> Source material:
*-*-*
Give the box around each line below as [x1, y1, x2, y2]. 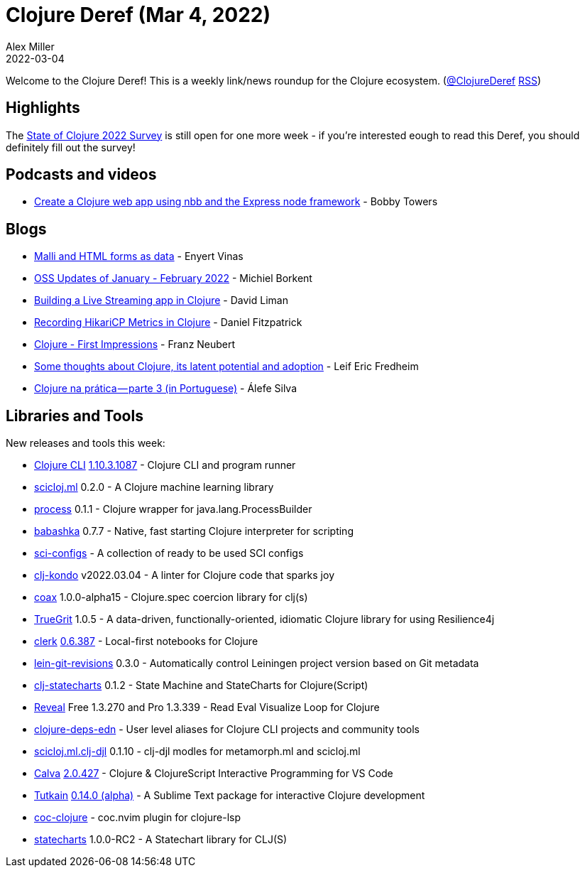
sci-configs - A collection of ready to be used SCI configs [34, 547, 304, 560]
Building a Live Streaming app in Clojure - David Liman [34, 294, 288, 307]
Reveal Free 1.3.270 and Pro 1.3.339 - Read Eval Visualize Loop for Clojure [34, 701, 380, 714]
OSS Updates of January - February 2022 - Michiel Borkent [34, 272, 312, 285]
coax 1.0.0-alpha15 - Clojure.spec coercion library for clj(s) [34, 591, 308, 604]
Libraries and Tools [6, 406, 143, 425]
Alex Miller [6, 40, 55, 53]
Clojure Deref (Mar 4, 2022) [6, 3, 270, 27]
*-*-*
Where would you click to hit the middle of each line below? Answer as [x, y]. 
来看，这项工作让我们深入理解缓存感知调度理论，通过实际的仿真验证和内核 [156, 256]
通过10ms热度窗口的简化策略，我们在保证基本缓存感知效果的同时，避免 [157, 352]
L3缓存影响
*-*-*
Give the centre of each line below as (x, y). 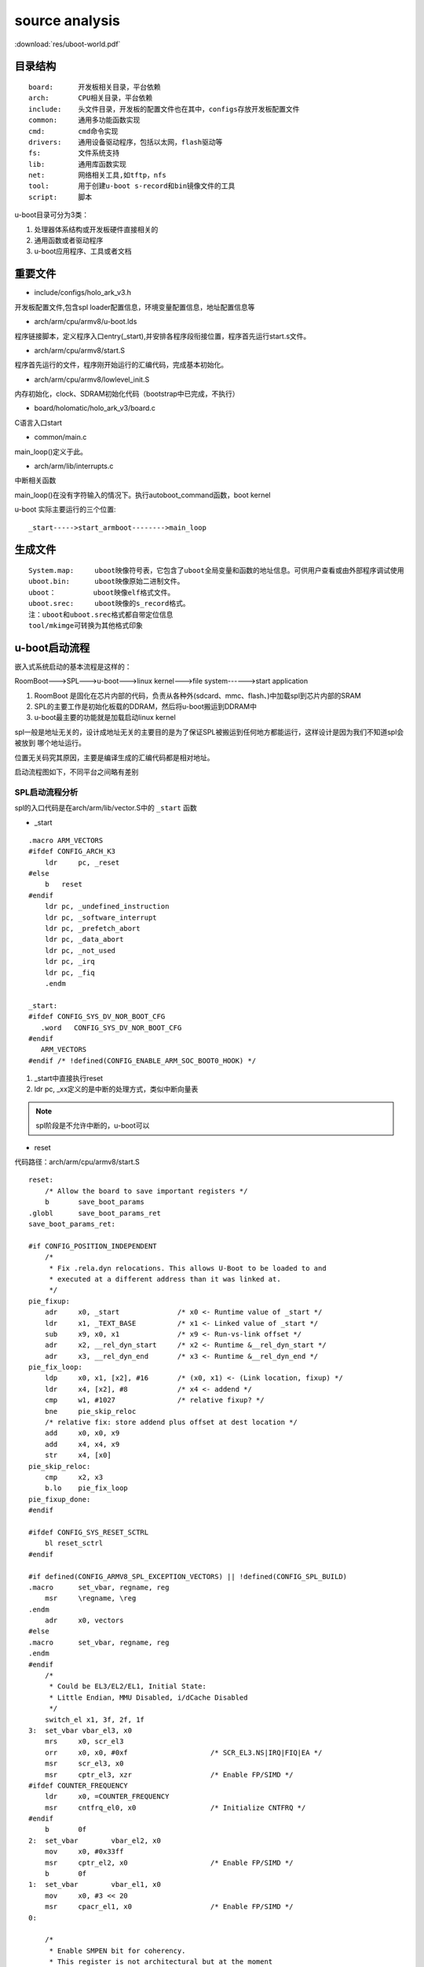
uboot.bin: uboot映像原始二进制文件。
*-*-*
> Exercise description:
How many of the lines above contain the word "Clojure"? Only the number should be given.

> Task answer:
4